## WORK TO COMPLETE
Please set down only the lines below starting with the line with "pixels as (x1, y1, x2, y2)" and going on through the line with "Note, WeasyPrint has", verbatim and without pictures.

-- Opening Marker --

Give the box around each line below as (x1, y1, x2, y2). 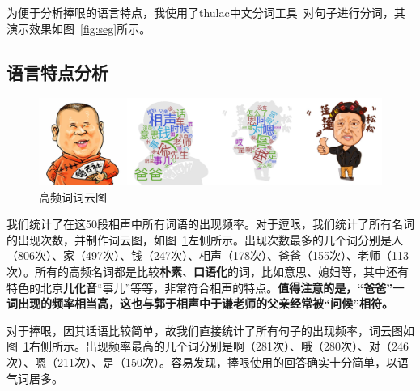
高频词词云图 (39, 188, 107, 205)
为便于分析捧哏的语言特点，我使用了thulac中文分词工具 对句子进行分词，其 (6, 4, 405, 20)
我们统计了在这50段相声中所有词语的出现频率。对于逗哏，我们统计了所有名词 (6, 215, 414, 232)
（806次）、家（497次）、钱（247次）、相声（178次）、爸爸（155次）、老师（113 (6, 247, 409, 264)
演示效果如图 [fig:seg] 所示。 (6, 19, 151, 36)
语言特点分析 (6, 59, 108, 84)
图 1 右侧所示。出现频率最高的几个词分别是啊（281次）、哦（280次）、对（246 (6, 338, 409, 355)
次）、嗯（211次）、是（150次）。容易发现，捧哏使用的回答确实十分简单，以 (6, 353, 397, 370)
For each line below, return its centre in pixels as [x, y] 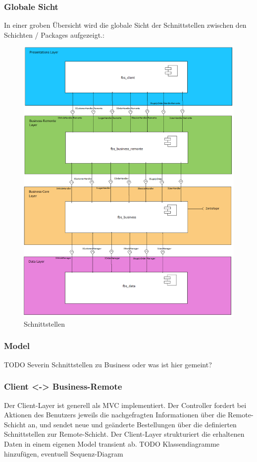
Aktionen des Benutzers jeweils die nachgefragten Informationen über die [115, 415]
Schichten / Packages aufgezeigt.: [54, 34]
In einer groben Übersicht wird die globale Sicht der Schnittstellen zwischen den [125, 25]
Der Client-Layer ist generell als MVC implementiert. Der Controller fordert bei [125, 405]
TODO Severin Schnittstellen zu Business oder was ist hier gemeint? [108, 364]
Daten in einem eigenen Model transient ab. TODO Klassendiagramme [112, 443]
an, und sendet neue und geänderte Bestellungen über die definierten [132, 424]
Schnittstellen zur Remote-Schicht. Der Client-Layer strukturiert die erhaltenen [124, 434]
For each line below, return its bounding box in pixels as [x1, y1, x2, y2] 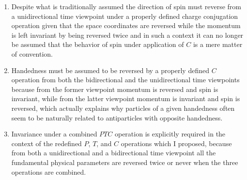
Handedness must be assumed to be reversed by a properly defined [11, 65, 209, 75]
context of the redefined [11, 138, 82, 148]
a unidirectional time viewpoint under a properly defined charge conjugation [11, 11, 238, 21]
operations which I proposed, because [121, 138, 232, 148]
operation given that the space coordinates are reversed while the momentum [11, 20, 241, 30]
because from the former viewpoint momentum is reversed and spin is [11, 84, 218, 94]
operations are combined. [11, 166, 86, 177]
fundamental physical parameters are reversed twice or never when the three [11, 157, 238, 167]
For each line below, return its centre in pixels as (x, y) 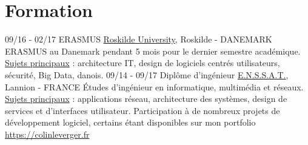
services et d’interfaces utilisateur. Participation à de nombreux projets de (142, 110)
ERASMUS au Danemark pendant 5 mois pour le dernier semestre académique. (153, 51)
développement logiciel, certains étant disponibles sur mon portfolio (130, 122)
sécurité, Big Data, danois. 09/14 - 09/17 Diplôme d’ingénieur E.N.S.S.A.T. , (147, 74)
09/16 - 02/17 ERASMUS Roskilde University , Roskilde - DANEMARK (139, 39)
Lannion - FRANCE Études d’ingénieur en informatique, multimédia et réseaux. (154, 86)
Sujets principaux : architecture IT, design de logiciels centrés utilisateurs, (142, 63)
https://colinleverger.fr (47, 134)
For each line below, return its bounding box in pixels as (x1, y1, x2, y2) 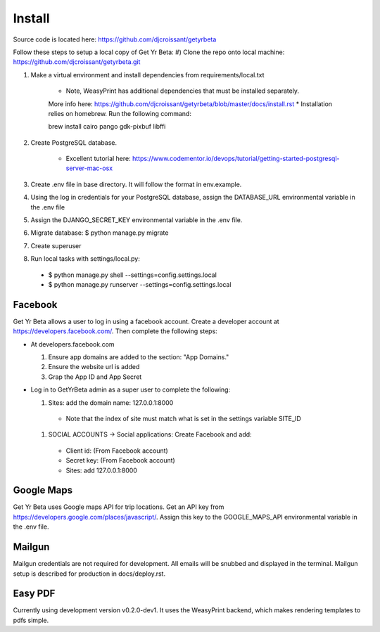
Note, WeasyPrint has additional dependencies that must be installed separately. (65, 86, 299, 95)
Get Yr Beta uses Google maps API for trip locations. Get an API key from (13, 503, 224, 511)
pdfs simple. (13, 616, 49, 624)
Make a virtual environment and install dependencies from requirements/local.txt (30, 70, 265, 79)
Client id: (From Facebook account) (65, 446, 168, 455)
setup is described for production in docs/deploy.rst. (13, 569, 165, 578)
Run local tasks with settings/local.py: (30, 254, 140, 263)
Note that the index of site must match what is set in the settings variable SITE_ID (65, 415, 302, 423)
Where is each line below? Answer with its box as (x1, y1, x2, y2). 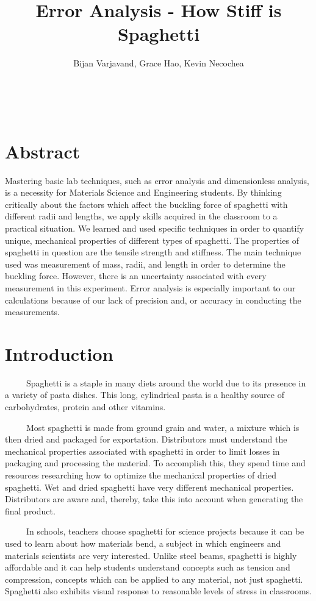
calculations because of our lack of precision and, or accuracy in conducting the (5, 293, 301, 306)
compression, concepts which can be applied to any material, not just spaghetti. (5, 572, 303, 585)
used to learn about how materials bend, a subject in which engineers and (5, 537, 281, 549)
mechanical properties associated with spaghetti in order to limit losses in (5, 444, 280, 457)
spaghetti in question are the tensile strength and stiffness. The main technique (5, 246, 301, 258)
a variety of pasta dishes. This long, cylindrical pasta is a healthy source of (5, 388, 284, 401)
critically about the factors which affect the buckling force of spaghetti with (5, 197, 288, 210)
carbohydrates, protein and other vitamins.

-- Closing Marker --

## RESULT BELOW
For each line below, return its bounding box in pixels as (x1, y1, x2, y2) 
Note, WeasyPrint has additional dependencies that must be installed separately. (65, 86, 299, 95)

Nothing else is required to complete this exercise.